Atiu Television
- Country: Cook Islands
- Broadcast area: New Zealand
- Headquarters: Atiu, Cook Islands

Programming
- Picture format: 1080i (HDTV)

= Atiu Television =

Atiu Television is a television station in the island of Atiu in the Cook Islands. The station operates from the local telecom mast which is also responsible for relaying television signals.

==History==
When Cook Islands Television was set up in 1989, it covered the island of Rarotonga, signal expansion began in 1990 into Aitutaki.
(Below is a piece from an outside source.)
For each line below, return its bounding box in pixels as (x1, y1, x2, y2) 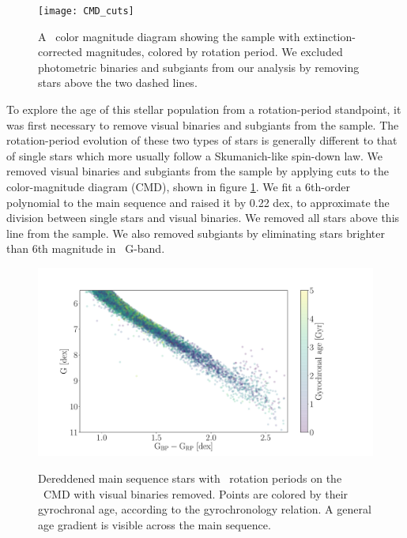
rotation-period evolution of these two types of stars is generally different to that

The introduction of television in Atiu was still on the cards in 1993.

Some sort of television station was operational in the 1990s; as of 1998, it was reportedly off air, and remained that way in 2000. Service resumed before early 2002: The New Zealand Herald reported that the station was set to receive a pirated copy of The Lord of the Rings: The Fellowship of the Ring from Piho Rua, a former policeman who owned four video shops in Rarotonga. The movie had not been released on legal home video supports yet at the time; moreover, the station and five other available in the Cook Islands were frequently airing pirated movies. In 2006, the station was accessible via a $5 subscription and broadcast its programming for four and a half hours a day, four nights a week.

As of 2015, Atiu Television received "several signals", but only transmitted one channel at a time.